Package Exports

@agntk/agent-harness

Readme

Agent Harness

The first agent framework where the agent gets measurably better as you use it. You write markdown, not code. Tools come from MCP.

Agent Harness is a file-first framework for building agents by editing markdown. It's designed for anyone who wants to build an agent in 2026 — coder or non-coder — and its differentiator is a built-in learning loop: every interaction is journaled, patterns become instincts, and the agent improves without retraining or fine-tuning.

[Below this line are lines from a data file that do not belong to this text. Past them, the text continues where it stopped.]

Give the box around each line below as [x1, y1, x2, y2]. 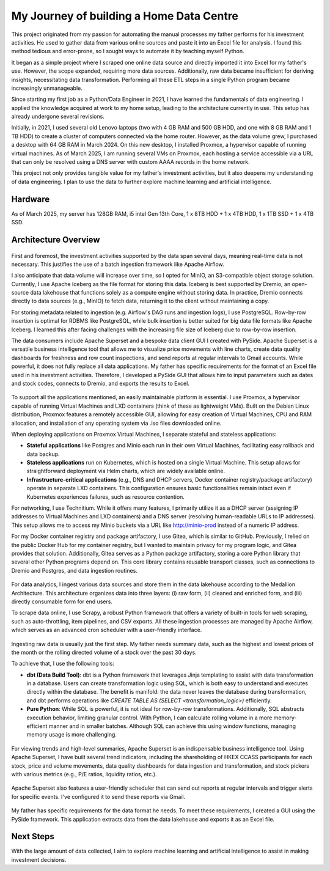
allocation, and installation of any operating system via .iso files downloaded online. [11, 419, 222, 427]
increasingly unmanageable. [11, 84, 82, 92]
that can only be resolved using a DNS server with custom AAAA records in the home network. [11, 158, 250, 166]
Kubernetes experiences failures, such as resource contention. [26, 493, 185, 501]
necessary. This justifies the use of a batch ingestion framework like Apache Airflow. [11, 260, 224, 268]
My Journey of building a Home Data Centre [11, 9, 238, 23]
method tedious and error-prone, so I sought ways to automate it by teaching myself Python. [11, 48, 244, 55]
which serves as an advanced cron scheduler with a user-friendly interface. [11, 627, 202, 634]
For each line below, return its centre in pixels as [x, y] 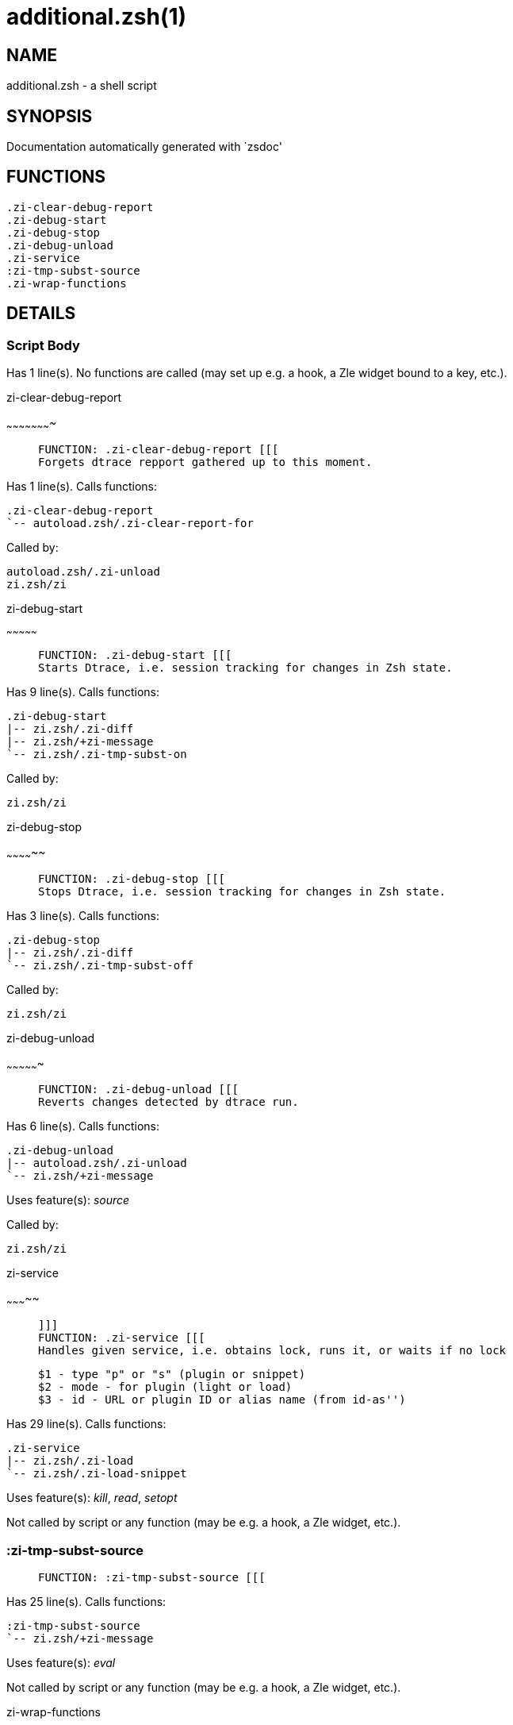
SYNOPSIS [50, 116]
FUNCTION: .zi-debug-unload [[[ [138, 1090]
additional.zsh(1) [97, 17]
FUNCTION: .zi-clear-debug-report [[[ [159, 449]
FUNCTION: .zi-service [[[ [122, 1338]
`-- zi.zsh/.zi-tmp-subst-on [97, 754]
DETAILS [41, 314]
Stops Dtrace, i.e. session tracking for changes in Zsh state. [242, 891]

The code layer exists as an escape hatch, not the entry point. The folder IS the agent.

Why this is different

Self-learning by default: every interaction is journaled, patterns become instincts, agents get measurably better with use — no retraining, no fine-tuning.
File-first authoring: edit markdown, not code. The folder IS the agent.
MCP-native tools: the entire MCP ecosystem is your toolbox. No custom adapter layer.

Quick Start

# Install globally
npm install -g @agntk/agent-harness

# Create a new agent
harness init my-agent
cd my-agent

# Set your API key
export OPENROUTER_API_KEY=sk-or-...

# Ask your agent to do something useful
harness run "Help me decide between two options: A or B"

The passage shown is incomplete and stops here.